2. Bob stroller with infant seat adapter. I have to take this baby everywhere. I can't toss aside summer at the beach and our activities to just stay home. We are on the go a ton. So that stroller, which is full of sand right now, is a lifesaver. A bonus is being able to snap the seat into the stroller if he's sleeping.
3. A front carrier. I need my hands free A LOT more than last time. I wear the baby a ton. Running errands, on hikes and nature walks, at parties and get togethers. I need free hands to help my older child, and a good front carrier has been so helpful.
13. How has your relationship with your first child changed by adding a second one? Do you try to put special time in for your older one, mommy and son time?
I feel like Nolan has matured a lot as a little person. He loves one on one time with me, with my husband and with us together. But he also loves family time including with Griffin.
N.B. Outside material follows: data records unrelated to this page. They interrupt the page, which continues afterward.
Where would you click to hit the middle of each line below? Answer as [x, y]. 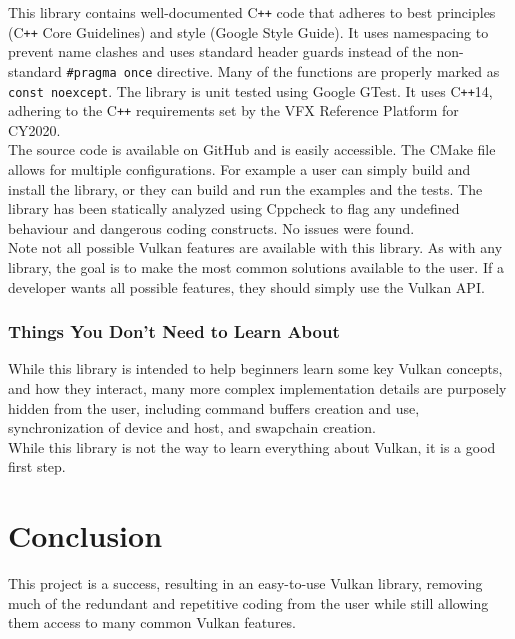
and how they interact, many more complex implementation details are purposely [257, 388]
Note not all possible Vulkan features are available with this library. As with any [255, 247]
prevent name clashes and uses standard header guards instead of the [220, 51]
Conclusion [85, 535]
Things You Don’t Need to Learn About [174, 331]
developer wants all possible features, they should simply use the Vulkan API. [246, 286]
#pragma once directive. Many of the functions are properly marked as [283, 70]
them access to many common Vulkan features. [152, 622]
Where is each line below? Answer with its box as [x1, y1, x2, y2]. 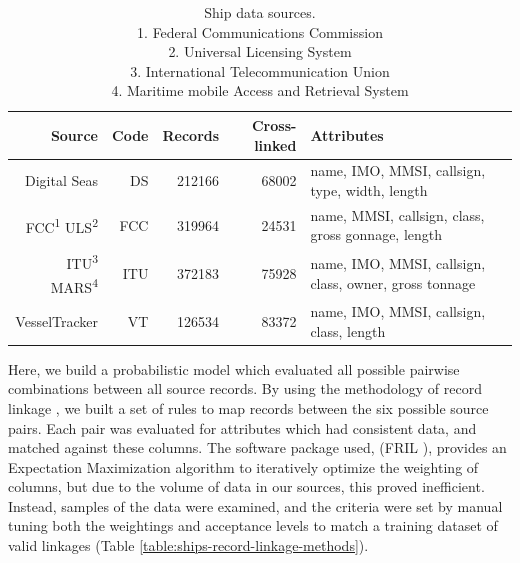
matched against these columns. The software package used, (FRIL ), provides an [8, 437, 507, 458]
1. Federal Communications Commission [137, 21, 383, 42]
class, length [310, 320, 386, 341]
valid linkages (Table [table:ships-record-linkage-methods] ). [8, 535, 369, 556]
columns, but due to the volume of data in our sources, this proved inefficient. [8, 476, 485, 497]
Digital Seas [25, 170, 98, 191]
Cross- [251, 114, 297, 135]
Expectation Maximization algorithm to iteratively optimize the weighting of [8, 456, 479, 477]
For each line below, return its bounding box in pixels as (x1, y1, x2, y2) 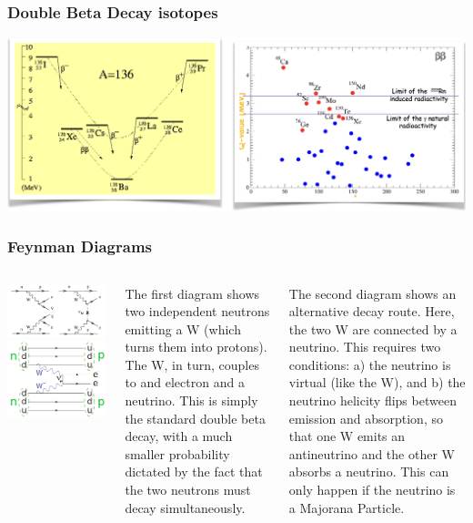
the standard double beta (125, 408, 266, 427)
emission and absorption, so (288, 408, 443, 427)
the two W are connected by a (288, 319, 458, 338)
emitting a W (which (125, 319, 241, 338)
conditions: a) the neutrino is (288, 354, 451, 374)
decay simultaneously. (125, 497, 246, 517)
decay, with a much (125, 426, 233, 446)
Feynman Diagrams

Nolan and I almost seem to have an understanding that we didn't need to talk about. He knows I need to devote a lot of time to Griffin, and he's very understanding of that. But we do what we can to have one on one time.
I took him to the movies and lunch when Griffin was a month old. My husband set up the tent in the backyard and he and Nolan have slept in it twice this summer and will continue to have camp fires and sleepovers in it. My husband and I took Nolan to Funtown/Splashtown recently, which is an annual trip with my brother's family, and we left Griffin with my mom. We had such a great day! And I'm taking him to a show at the Ogunquit Playhouse later this month. He still gets one on one bedtime stories, and whenever Griffin is sleeping I'll try to spend special time with Nolan. I also kept him in school this summer for 2 full days a week, which has been very good for him.
14. What is your advice to a new mom of two as she prepares, and as the baby is here? What works?
Don't worry about the house, making dinners, dirty laundry, etc. Just take care of yourself and your family. Life changes so much when the baby first comes. Everyone tells me the first 4 months are rough and then it gets better. We are 7 weeks in and I can tell you, it very slowly gets easier.
Don't be afraid to venture out with both kids.You have to pull the trigger eventually, so just do it. I'm so so so glad I get out of the house almost every single day. It does so much for my mood, it keeps me happy and sane. Call friends, take time for yourself, even if it's just an extra long shower. I need "me time" so much more right now than I ever did before, Ask for help. People are willing to help, just ask. I'm not one to ask for much help and I have called my mom constantly. She is more than happy to help me.
Hold on for the bumpy ride. It's crazy to begin with, but it calms down. I am looking forward to all the amazing adventures we have with two kids in the years to come.